The responses of the sensor with rising and dropping pressure were tested for three rounds within a range of 0 to 4 MPa with a step of 0.2 MPa. Figure 7a shows the blue-shift trend of the reflection spectrum as the pressure increased from 0 to 4 MPa, which was due to the compressing of the FP cavity by the increasing external pressure. The response of the resonant wavelength at 1557.81 nm for the three rounds are plotted in Figure 7b. Within the range of 0 to 4 MPa, the sensor manifests good linearity and repeatability.

In order to avoid the error caused by the sensor response determined by the single round experiment, the working line $y_{LS}=a+b\times p$ of the sensor was comprehensively evaluated using the results of the three rounds of pressure rising and falling experiments. Firstly, the calibration curve of the sensor needed to be calculated. $\overline{y_i}$ is the mean value of six identical detection points in the $i_{th}$ three rounds of pressure rising and falling experiments, and the curve determined by $\overline{y_i}$ is the calibration curve of the pressure sensor.

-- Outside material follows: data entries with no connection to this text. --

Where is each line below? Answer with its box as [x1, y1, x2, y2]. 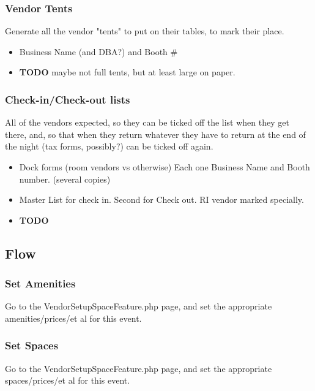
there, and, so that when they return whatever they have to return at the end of [5, 127, 306, 140]
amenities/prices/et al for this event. [5, 311, 142, 324]
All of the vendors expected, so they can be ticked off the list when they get [5, 116, 289, 129]
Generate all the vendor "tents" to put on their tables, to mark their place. [5, 25, 284, 37]
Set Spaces [5, 338, 59, 353]
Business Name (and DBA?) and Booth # [19, 45, 178, 58]
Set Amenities [5, 276, 76, 291]
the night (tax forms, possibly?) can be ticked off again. [5, 140, 213, 153]

After obtaining the calibration curve of the pressure sensor, the slope $b$ and intercept $a$ of the working line $y_{LS}$ were calculated using the least square method, as shown in Equations (5) and (6) [21], and the slope $b$ is the pressure sensitivity of the sensor:

$$a=\frac{{\displaystyle \sum _{i=1}^m{p}_i^2}\cdot {\displaystyle \sum _{i=1}^m{\overline{y}}_i}-{\displaystyle \sum _{i=1}^m{p}_i}\cdot {\displaystyle \sum _{i=1}^m{\overline{y}}_i\cdot p_i}}{m\cdot {\displaystyle \sum _{i=1}^m{p}_i^2}-{({\displaystyle \sum _{i=1}^m{p}_i})}^2}$$

(5)

$$b=\frac{m{\displaystyle \sum _{i=1}^m{\overline{y}}_i\cdot p_i}-{\displaystyle \sum _{i=1}^m{p}_i}\cdot {\displaystyle \sum _{i=1}^m{\overline{y}}_i}}{m\cdot {\displaystyle \sum _{i=1}^m{p}_i^2}-{({\displaystyle \sum _{i=1}^m{p}_i})}^2}$$

(6)

where $m$ is the number of total detection points. There were 11 detection points in the range of 0 to 4 MPa with an interval of 0.4 MPa. Finally, it was determined that the working line of the sensor is $y_{LS}=1558.84-2.02\times p$, and the sensor sensitivity is −2.02 nm/MPa, which is close to the simulation result of the pressure sensor with a film thickness of 10 μm.

4. Conclusions

In this study, the CO₂ laser welding technology was used for fabrication of the hermetic FP cavity through one-step welding, which simplified the preparation process of the hermetic FP cavity, and the film thickness was about 10 μm using the process of physical polishing. By exploring the influence of the length of the FP cavity on the effect of the welding on the FP cavity completed by CO₂ laser one-step welding, it was concluded that the maximum length of the hermetic FP cavity was 100 μm through CO₂ laser one-step welding. The working line of the sensor was determined through three rounds of rising and dropping pressure experiments, and the pressure sensitivity of the sensor was −2.02 nm/MPa, which was consistent with the simulation results. Thanks to the all-fused-silica structure of the sensor, the sensor can work stably under high temperatures and is expected to be used in harsh environments, such as nuclear reactors, internal combustion engine combustion chambers, etc.